▶ YOUR ASSIGNMENT
Using the entries below, copy out all lines where "paper" is found.

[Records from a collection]
§ §

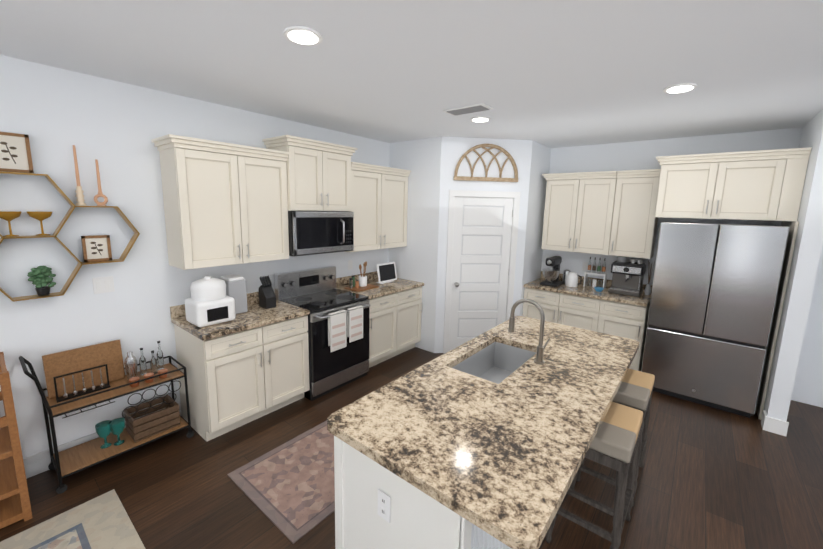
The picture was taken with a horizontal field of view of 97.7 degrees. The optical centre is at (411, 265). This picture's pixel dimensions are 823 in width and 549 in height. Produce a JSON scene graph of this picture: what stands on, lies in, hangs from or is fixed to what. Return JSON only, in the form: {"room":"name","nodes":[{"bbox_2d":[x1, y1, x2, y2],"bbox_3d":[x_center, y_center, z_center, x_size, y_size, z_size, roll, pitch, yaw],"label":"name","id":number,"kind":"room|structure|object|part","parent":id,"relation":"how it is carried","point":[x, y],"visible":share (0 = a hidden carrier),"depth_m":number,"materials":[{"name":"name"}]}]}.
{"room":"kitchen","nodes":[
{"label":"kitchen","id":0,"kind":"room"},
{"bbox_2d":[0,55,389,457],"bbox_3d":[-2.506,0.066,2.487,0.120,2.743,10.020,9,12,38],"label":"wall","id":1,"kind":"structure","parent":0,"point":[112,127],"depth_m":2.62,"materials":[{"name":"white paint"}]},
{"bbox_2d":[0,171,139,301],"bbox_3d":[-2.353,-0.204,2.446,0.100,0.798,0.808,9,12,38],"label":"shelf","id":2,"kind":"object","parent":1,"relation":"attached to","point":[80,264],"depth_m":2.39,"materials":[{"name":"brown wood"}]},
{"bbox_2d":[0,211,21,236],"bbox_3d":[-2.506,-0.260,2.240,0.118,0.154,0.120,9,12,38],"label":"glass","id":3,"kind":"object","parent":2,"relation":"on","point":[8,216],"visible":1,"depth_m":2.22,"materials":[{"name":"gold"}]},
{"bbox_2d":[0,132,33,172],"bbox_3d":[-2.474,-0.696,2.211,0.014,0.235,0.185,9,12,38],"label":"picture","id":4,"kind":"object","parent":2,"relation":"on","point":[15,152],"visible":1,"depth_m":2.23,"materials":[{"name":"beige paper"}]},
{"bbox_2d":[26,211,52,235],"bbox_3d":[-2.418,-0.275,2.348,0.118,0.154,0.120,9,12,38],"label":"glass","id":5,"kind":"object","parent":2,"relation":"on","point":[40,216],"visible":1,"depth_m":2.33,"materials":[{"name":"gold"}]},
{"bbox_3d":[-2.446,0.097,2.382,0.073,0.196,0.136,9,12,38],"label":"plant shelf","id":6,"kind":"part","parent":2,"relation":"part of","materials":[{"name":"green plant"}]},
{"bbox_2d":[72,145,107,205],"bbox_3d":[-2.243,-0.619,2.502,0.055,0.400,0.178,9,12,38],"label":"candle holders","id":7,"kind":"object","parent":2,"relation":"on","point":[79,195],"visible":1,"depth_m":2.47,"materials":[{"name":"beige wood"}]},
{"bbox_2d":[81,235,111,261],"bbox_3d":[-2.265,-0.124,2.589,0.014,0.185,0.155,9,12,38],"label":"picture","id":8,"kind":"object","parent":2,"relation":"on","point":[96,247],"visible":0.96,"depth_m":2.59,"materials":[{"name":"beige paper"}]},
{"bbox_2d":[23,403,181,478],"bbox_3d":[-3.837,1.591,0.988,0.024,0.145,5.705,9,12,38],"label":"baseboard","id":9,"kind":"structure","parent":1,"relation":"attached to","point":[37,463],"depth_m":2.52,"materials":[{"name":"white"}]},
{"bbox_2d":[92,276,114,293],"bbox_3d":[-2.287,0.144,2.671,0.009,0.120,0.120,9,12,38],"label":"switch plate","id":10,"kind":"object","parent":1,"relation":"attached to","point":[103,284],"visible":1,"depth_m":2.67,"materials":[{"name":"white plastic"}]},
{"bbox_2d":[151,134,288,269],"bbox_3d":[-1.583,-0.518,3.121,0.387,0.994,0.960,9,12,38],"label":"upper cabinet","id":11,"kind":"object","parent":1,"relation":"attached to","point":[225,203],"visible":1,"depth_m":2.95,"materials":[{"name":"beige wood"}]},
{"bbox_2d":[262,135,356,210],"bbox_3d":[-1.021,-0.910,3.728,0.417,0.675,0.856,9,12,38],"label":"upper cabinet","id":12,"kind":"object","parent":1,"relation":"attached to","point":[318,175],"visible":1,"depth_m":3.57,"materials":[{"name":"beige wood"}]},
{"bbox_2d":[288,211,353,256],"bbox_3d":[-1.016,-0.359,3.801,0.461,0.430,0.758,9,12,38],"label":"microwave","id":13,"kind":"object","parent":12,"relation":"attached to","point":[315,232],"visible":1,"depth_m":3.64,"materials":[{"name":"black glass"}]},
{"bbox_2d":[344,162,410,251],"bbox_3d":[-0.480,-0.708,4.467,0.387,0.994,1.008,9,12,38],"label":"upper cabinet","id":14,"kind":"object","parent":1,"relation":"attached to","point":[379,201],"visible":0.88,"depth_m":4.34,"materials":[{"name":"beige wood"}]},
{"bbox_2d":[0,347,822,548],"bbox_3d":[0.578,1.923,0.147,8.000,0.050,9.900,9,12,38],"label":"floor","id":15,"kind":"structure","parent":0,"point":[710,478],"depth_m":2.47,"materials":[{"name":"brown wood"}]},
{"bbox_2d":[0,352,32,528],"bbox_3d":[-2.578,1.055,2.033,0.440,0.930,0.475,9,12,38],"label":"shelf","id":16,"kind":"object","parent":15,"relation":"on","point":[15,505],"visible":1,"depth_m":2.10,"materials":[{"name":"brown wood"}]},
{"bbox_2d":[0,489,144,548],"bbox_3d":[-2.064,1.810,0.285,2.500,0.012,3.410,9,12,38],"label":"rug","id":17,"kind":"object","parent":15,"relation":"on","point":[102,521],"visible":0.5,"depth_m":2.06,"materials":[{"name":"beige fabric"}]},
{"bbox_2d":[19,356,193,493],"bbox_3d":[-2.179,0.996,2.652,0.356,0.868,0.870,9,12,38],"label":"bar cart","id":18,"kind":"object","parent":15,"relation":"on","point":[75,459],"visible":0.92,"depth_m":2.54,"materials":[{"name":"black metal"}]},
{"bbox_2d":[53,364,110,402],"bbox_3d":[-2.303,0.816,2.518,0.060,0.170,0.280,9,12,38],"label":"candle holder","id":19,"kind":"object","parent":18,"relation":"on","point":[84,391],"visible":1,"depth_m":2.50,"materials":[{"name":"black metal"}]},
{"bbox_2d":[42,339,124,398],"bbox_3d":[-2.350,0.736,2.598,0.058,0.299,0.420,9,12,38],"label":"board","id":20,"kind":"object","parent":18,"relation":"on","point":[109,353],"visible":1,"depth_m":2.58,"materials":[{"name":"brown wood"}]},
{"bbox_2d":[95,420,111,448],"bbox_3d":[-2.235,1.234,2.619,0.094,0.175,0.094,9,12,38],"label":"goblet","id":21,"kind":"object","parent":18,"relation":"on","point":[102,428],"visible":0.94,"depth_m":2.60,"materials":[{"name":"teal glass"}]},
{"bbox_2d":[109,418,124,445],"bbox_3d":[-2.167,1.230,2.654,0.094,0.175,0.094,9,12,38],"label":"goblet","id":22,"kind":"object","parent":18,"relation":"on","point":[116,425],"visible":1,"depth_m":2.63,"materials":[{"name":"teal glass"}]},
{"bbox_2d":[124,351,136,380],"bbox_3d":[-2.134,0.759,2.736,0.080,0.220,0.080,9,12,38],"label":"shaker","id":23,"kind":"object","parent":18,"relation":"on","point":[130,363],"visible":0.96,"depth_m":2.71,"materials":[{"name":"clear glass"}]},
{"bbox_2d":[129,377,139,386],"bbox_3d":[-2.040,0.859,2.647,0.062,0.055,0.064,9,12,38],"label":"cup","id":24,"kind":"object","parent":18,"relation":"on","point":[133,379],"depth_m":2.63,"materials":[{"name":"brown"}]},
{"bbox_2d":[139,348,146,374],"bbox_3d":[-2.107,0.750,2.817,0.043,0.215,0.043,5,10,24],"label":"bottle","id":25,"kind":"object","parent":18,"relation":"on","point":[142,361],"depth_m":2.81,"materials":[{"name":"clear glass"}]},
{"bbox_2d":[144,373,153,382],"bbox_3d":[-1.983,0.849,2.716,0.062,0.055,0.064,9,12,38],"label":"cup","id":26,"kind":"object","parent":18,"relation":"on","point":[147,375],"depth_m":2.70,"materials":[{"name":"brown"}]},
{"bbox_2d":[124,395,180,442],"bbox_3d":[-2.049,1.202,2.846,0.240,0.175,0.300,9,12,38],"label":"crate","id":27,"kind":"object","parent":18,"relation":"on","point":[151,424],"visible":0.98,"depth_m":2.80,"materials":[{"name":"brown wood"}]},
{"bbox_2d":[150,349,160,373],"bbox_3d":[-2.039,0.762,2.840,0.043,0.185,0.043,5,10,24],"label":"bottle","id":28,"kind":"object","parent":18,"relation":"on","point":[159,361],"depth_m":2.84,"materials":[{"name":"clear glass"}]},
{"bbox_2d":[157,341,163,368],"bbox_3d":[-2.039,0.725,2.914,0.043,0.235,0.043,5,10,24],"label":"bottle","id":29,"kind":"object","parent":18,"relation":"on","point":[160,351],"depth_m":2.91,"materials":[{"name":"clear glass"}]},
{"bbox_2d":[158,369,167,378],"bbox_3d":[-1.927,0.840,2.786,0.062,0.055,0.064,9,12,38],"label":"cup","id":30,"kind":"object","parent":18,"relation":"on","point":[161,371],"depth_m":2.77,"materials":[{"name":"brown"}]},
{"bbox_2d":[174,315,309,441],"bbox_3d":[-1.495,0.905,3.281,0.656,0.880,0.912,9,12,38],"label":"base cabinet","id":31,"kind":"object","parent":15,"relation":"on","point":[237,380],"visible":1,"depth_m":3.00,"materials":[{"name":"beige wood"}]},
{"bbox_2d":[170,292,309,340],"bbox_3d":[-1.493,0.402,3.196,0.647,0.139,0.933,9,12,38],"label":"countertop","id":32,"kind":"structure","parent":31,"relation":"on","point":[255,315],"depth_m":3.06,"materials":[{"name":"stone"}]},
{"bbox_2d":[185,276,235,326],"bbox_3d":[-1.657,0.276,2.954,0.279,0.375,0.300,9,12,38],"label":"kitchen appliance","id":33,"kind":"object","parent":32,"relation":"on","point":[209,302],"visible":1,"depth_m":2.86,"materials":[{"name":"white plastic"}]},
{"bbox_2d":[219,274,247,313],"bbox_3d":[-1.613,0.257,3.239,0.220,0.325,0.160,9,12,38],"label":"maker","id":34,"kind":"object","parent":32,"relation":"on","point":[236,290],"visible":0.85,"depth_m":3.17,"materials":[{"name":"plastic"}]},
{"bbox_2d":[259,275,275,308],"bbox_3d":[-1.372,0.249,3.418,0.130,0.294,0.100,9,12,38],"label":"knife block","id":35,"kind":"object","parent":32,"relation":"on","point":[267,298],"visible":1,"depth_m":3.40,"materials":[{"name":"black plastic"}]},
{"bbox_2d":[227,421,334,543],"bbox_3d":[-0.549,1.444,2.802,0.810,0.008,1.370,9,12,38],"label":"rug","id":36,"kind":"object","parent":15,"relation":"on","point":[287,488],"visible":0.43,"depth_m":2.47,"materials":[{"name":"pink fabric"}]},
{"bbox_2d":[274,266,370,400],"bbox_3d":[-0.924,0.670,3.872,0.702,1.185,0.756,9,12,38],"label":"range","id":37,"kind":"object","parent":15,"relation":"on","point":[317,294],"visible":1,"depth_m":3.74,"materials":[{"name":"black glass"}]},
{"bbox_2d":[328,309,347,351],"bbox_3d":[-0.733,0.646,3.558,0.043,0.380,0.200,9,12,38],"label":"towel","id":38,"kind":"object","parent":37,"relation":"hanging from","point":[339,333],"depth_m":3.54,"materials":[{"name":"white fabric"}]},
{"bbox_2d":[348,305,362,342],"bbox_3d":[-0.585,0.605,3.737,0.043,0.350,0.190,9,12,38],"label":"towel","id":39,"kind":"object","parent":37,"relation":"hanging from","point":[355,317],"depth_m":3.71,"materials":[{"name":"white fabric"}]},
{"bbox_2d":[368,286,422,367],"bbox_3d":[-0.408,0.718,4.609,0.656,0.880,1.008,9,12,38],"label":"base cabinet","id":40,"kind":"object","parent":15,"relation":"on","point":[394,324],"visible":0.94,"depth_m":4.40,"materials":[{"name":"beige wood"}]},
{"bbox_2d":[336,271,423,298],"bbox_3d":[-0.400,0.214,4.532,0.647,0.139,1.011,9,12,38],"label":"countertop","id":41,"kind":"structure","parent":40,"relation":"on","point":[398,285],"depth_m":4.46,"materials":[{"name":"stone"}]},
{"bbox_2d":[344,284,378,291],"bbox_3d":[-0.599,0.263,4.333,0.240,0.014,0.350,9,12,38],"label":"board","id":42,"kind":"object","parent":41,"relation":"on","point":[367,287],"visible":0.81,"depth_m":4.27,"materials":[{"name":"brown wood"}]},
{"bbox_2d":[349,277,358,287],"bbox_3d":[-0.680,0.207,4.262,0.109,0.112,0.039,0,9,-6],"label":"spice jar","id":43,"kind":"object","parent":42,"relation":"on","point":[353,283],"depth_m":4.25,"materials":[{"name":"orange glass"}]},
{"bbox_2d":[359,262,366,286],"bbox_3d":[-0.587,0.097,4.366,0.104,0.300,0.139,9,12,38],"label":"utensil crock","id":44,"kind":"object","parent":42,"relation":"on","point":[363,280],"visible":1,"depth_m":4.34,"materials":[{"name":"white ceramic"}]},
{"bbox_2d":[376,262,396,283],"bbox_3d":[-0.337,0.092,4.673,0.107,0.256,0.340,9,12,38],"label":"display","id":45,"kind":"object","parent":41,"relation":"on","point":[386,272],"visible":1,"depth_m":4.64,"materials":[{"name":"white plastic"}]},
{"bbox_2d":[330,432,510,548],"bbox_3d":[0.570,1.103,2.330,0.700,0.880,2.133,9,12,38],"label":"kitchen island","id":46,"kind":"object","parent":15,"relation":"on","point":[374,509],"depth_m":1.50,"materials":[{"name":"white wood"}]},
{"bbox_2d":[327,316,639,548],"bbox_3d":[0.667,0.659,2.193,0.980,0.044,2.216,9,12,38],"label":"island countertop","id":47,"kind":"structure","parent":46,"relation":"on","point":[504,457],"depth_m":1.62,"materials":[{"name":"beige stone"}]},
{"bbox_2d":[451,340,534,383],"bbox_3d":[0.563,0.746,2.410,0.384,0.224,0.724,9,12,38],"label":"sink","id":48,"kind":"object","parent":47,"relation":"in","point":[496,360],"depth_m":2.67,"materials":[{"name":"silver metal"}]},
{"bbox_2d":[508,299,549,364],"bbox_3d":[0.766,0.410,2.346,0.255,0.402,0.113,9,12,38],"label":"faucet","id":49,"kind":"object","parent":47,"relation":"on","point":[538,360],"visible":0.98,"depth_m":2.28,"materials":[{"name":"silver metal"}]},
{"bbox_2d":[523,288,606,332],"bbox_3d":[2.068,0.745,4.789,0.983,0.880,0.619,9,12,38],"label":"base cabinet","id":50,"kind":"object","parent":15,"relation":"on","point":[587,313],"depth_m":4.47,"materials":[{"name":"beige wood"}]},
{"bbox_2d":[524,271,651,306],"bbox_3d":[2.226,0.266,4.574,1.386,0.139,0.647,9,12,38],"label":"countertop","id":51,"kind":"structure","parent":50,"relation":"on","point":[643,299],"depth_m":4.43,"materials":[{"name":"stone"}]},
{"bbox_2d":[540,256,563,286],"bbox_3d":[1.873,0.069,4.765,0.224,0.370,0.362,9,12,38],"label":"stand mixer","id":52,"kind":"object","parent":51,"relation":"on","point":[551,275],"visible":1,"depth_m":4.67,"materials":[{"name":"black plastic"}]},
{"bbox_2d":[562,269,570,283],"bbox_3d":[2.104,0.148,4.875,0.100,0.190,0.100,9,12,38],"label":"steel canister","id":53,"kind":"object","parent":51,"relation":"on","point":[566,272],"visible":0.69,"depth_m":4.84,"materials":[{"name":"silver metal"}]},
{"bbox_2d":[566,272,581,286],"bbox_3d":[2.115,0.181,4.688,0.188,0.185,0.148,9,12,38],"label":"kettle","id":54,"kind":"object","parent":51,"relation":"on","point":[571,279],"visible":1,"depth_m":4.64,"materials":[{"name":"white ceramic"}]},
{"bbox_2d":[583,257,606,288],"bbox_3d":[2.396,0.089,4.666,0.240,0.386,0.140,9,12,38],"label":"rack","id":55,"kind":"object","parent":51,"relation":"on","point":[587,281],"visible":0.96,"depth_m":4.65,"materials":[{"name":"white plastic"}]},
{"bbox_2d":[594,287,603,291],"bbox_3d":[2.313,0.296,4.438,0.112,0.045,0.109,9,12,38],"label":"bowl","id":56,"kind":"object","parent":51,"relation":"on","point":[598,289],"visible":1,"depth_m":4.41,"materials":[{"name":"blue ceramic"}]},
{"bbox_2d":[608,256,645,296],"bbox_3d":[2.586,0.123,4.320,0.330,0.435,0.401,9,12,38],"label":"espresso machine","id":57,"kind":"object","parent":51,"relation":"on","point":[627,278],"visible":0.98,"depth_m":4.30,"materials":[{"name":"grey metal"}]},
{"bbox_2d":[644,260,654,294],"bbox_3d":[2.832,0.146,4.278,0.070,0.415,0.070,9,12,38],"label":"vase","id":58,"kind":"object","parent":51,"relation":"on","point":[647,290],"visible":1,"depth_m":4.28,"materials":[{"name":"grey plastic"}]},
{"bbox_2d":[546,402,642,548],"bbox_3d":[1.074,1.223,2.099,0.366,0.740,0.501,9,12,38],"label":"stool","id":59,"kind":"object","parent":15,"relation":"on","point":[614,445],"visible":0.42,"depth_m":1.90,"materials":[{"name":"beige"}]},
{"bbox_2d":[576,369,654,505],"bbox_3d":[1.465,1.156,2.576,0.366,0.740,0.501,9,12,38],"label":"stool","id":60,"kind":"object","parent":15,"relation":"on","point":[635,389],"visible":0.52,"depth_m":2.38,"materials":[{"name":"beige fabric"}]},
{"bbox_2d":[603,301,649,370],"bbox_3d":[2.557,0.819,4.400,0.523,0.880,0.619,9,12,38],"label":"base cabinet","id":61,"kind":"object","parent":15,"relation":"on","point":[629,321],"depth_m":4.08,"materials":[{"name":"beige wood"}]},
{"bbox_2d":[641,222,789,417],"bbox_3d":[3.077,0.466,3.765,0.910,1.800,0.771,9,12,38],"label":"fridge","id":62,"kind":"object","parent":15,"relation":"on","point":[715,287],"visible":0.94,"depth_m":3.43,"materials":[{"name":"grey metal"}]},
{"bbox_2d":[0,0,822,147],"bbox_3d":[0.641,-0.849,-0.295,8.200,0.080,10.100,9,12,38],"label":"ceiling","id":63,"kind":"structure","parent":0,"point":[559,73],"depth_m":2.10,"materials":[{"name":"white paint"}]},
{"bbox_2d":[283,26,321,45],"bbox_3d":[-0.551,-1.166,1.832,0.190,0.015,0.190,9,12,38],"label":"recessed light","id":64,"kind":"object","parent":63,"relation":"in","point":[303,35],"visible":1,"depth_m":1.81,"materials":[{"name":"white plastic"}]},
{"bbox_2d":[443,103,492,115],"bbox_3d":[0.486,-1.347,3.115,0.400,0.015,0.180,9,12,38],"label":"ceiling vent","id":65,"kind":"object","parent":63,"relation":"in","point":[469,109],"visible":1,"depth_m":3.08,"materials":[{"name":"white metal"}]},
{"bbox_2d":[470,116,490,121],"bbox_3d":[0.658,-1.395,3.435,0.190,0.015,0.190,9,12,38],"label":"recessed light","id":66,"kind":"object","parent":63,"relation":"in","point":[480,119],"visible":1,"depth_m":3.40,"materials":[{"name":"white plastic"}]},
{"bbox_2d":[663,83,697,93],"bbox_3d":[1.842,-1.213,2.466,0.190,0.015,0.190,9,12,38],"label":"recessed light","id":67,"kind":"object","parent":63,"relation":"in","point":[679,88],"visible":0.96,"depth_m":2.44,"materials":[{"name":"white plastic"}]},
{"bbox_2d":[388,136,441,352],"bbox_3d":[0.035,-0.251,4.835,0.845,2.743,0.100,9,12,38],"label":"wall","id":68,"kind":"structure","parent":0,"point":[415,258],"depth_m":4.67,"materials":[{"name":"white paint"}]},
{"bbox_2d":[434,136,532,352],"bbox_3d":[0.893,-0.202,4.644,1.138,2.743,0.100,0,9,-6],"label":"wall","id":69,"kind":"structure","parent":0,"point":[454,150],"depth_m":4.46,"materials":[{"name":"white paint"}]},
{"bbox_2d":[443,190,520,352],"bbox_3d":[0.890,0.114,4.661,0.910,2.115,0.166,0,9,-6],"label":"door","id":70,"kind":"structure","parent":69,"relation":"attached to","point":[482,234],"depth_m":4.63,"materials":[{"name":"white wood"}]},
{"bbox_2d":[454,144,517,181],"bbox_3d":[0.925,-1.261,4.404,0.810,0.443,0.037,0,9,-6],"label":"decor","id":71,"kind":"object","parent":69,"relation":"attached to","point":[510,158],"visible":1,"depth_m":4.40,"materials":[{"name":"brown wood"}]},
{"bbox_2d":[520,141,550,315],"bbox_3d":[1.644,-0.234,4.953,0.100,2.743,0.695,9,12,38],"label":"wall","id":72,"kind":"structure","parent":0,"point":[540,166],"depth_m":4.81,"materials":[{"name":"white paint"}]},
{"bbox_2d":[541,127,822,407],"bbox_3d":[3.764,0.001,3.780,8.000,2.743,0.120,9,12,38],"label":"wall","id":73,"kind":"structure","parent":0,"point":[642,155],"depth_m":4.03,"materials":[{"name":"white paint"}]},
{"bbox_2d":[541,171,616,254],"bbox_3d":[2.157,-0.680,4.667,0.863,0.994,0.387,9,12,38],"label":"upper cabinet","id":74,"kind":"object","parent":73,"relation":"attached to","point":[578,212],"visible":0.96,"depth_m":4.52,"materials":[{"name":"beige wood"}]},
{"bbox_2d":[582,262,588,270],"bbox_3d":[2.350,0.012,4.856,0.075,0.120,0.008,9,12,38],"label":"outlet plates","id":75,"kind":"object","parent":73,"relation":"attached to","point":[585,266],"visible":0.77,"depth_m":4.86,"materials":[{"name":"white plastic"}]},
{"bbox_2d":[609,169,660,258],"bbox_3d":[2.660,-0.605,4.266,0.427,0.994,0.387,9,12,38],"label":"upper cabinet","id":76,"kind":"object","parent":73,"relation":"attached to","point":[634,227],"visible":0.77,"depth_m":4.16,"materials":[{"name":"beige wood"}]},
{"bbox_2d":[655,147,811,419],"bbox_3d":[3.107,0.126,3.788,1.094,2.465,0.717,9,12,38],"label":"upper cabinet","id":77,"kind":"object","parent":73,"relation":"attached to","point":[767,185],"visible":1,"depth_m":3.36,"materials":[{"name":"beige wood"}]},
{"bbox_2d":[762,109,822,420],"bbox_3d":[3.522,0.070,3.312,0.120,2.743,0.920,9,12,38],"label":"wall","id":78,"kind":"structure","parent":0,"point":[801,282],"depth_m":3.01,"materials":[{"name":"white paint"}]},
{"bbox_2d":[761,410,788,435],"bbox_3d":[3.237,1.404,3.205,0.148,0.130,0.134,9,12,38],"label":"baseboard","id":79,"kind":"structure","parent":78,"relation":"attached to","point":[774,425],"depth_m":3.16,"materials":[{"name":"white"}]}
]}

§ §

▶ ANSWER SPACE
{"bbox_2d":[0,132,33,172],"bbox_3d":[-2.474,-0.696,2.211,0.014,0.235,0.185,9,12,38],"label":"picture","id":4,"kind":"object","parent":2,"relation":"on","point":[15,152],"visible":1,"depth_m":2.23,"materials":[{"name":"beige paper"}]},
{"bbox_2d":[81,235,111,261],"bbox_3d":[-2.265,-0.124,2.589,0.014,0.185,0.155,9,12,38],"label":"picture","id":8,"kind":"object","parent":2,"relation":"on","point":[96,247],"visible":0.96,"depth_m":2.59,"materials":[{"name":"beige paper"}]},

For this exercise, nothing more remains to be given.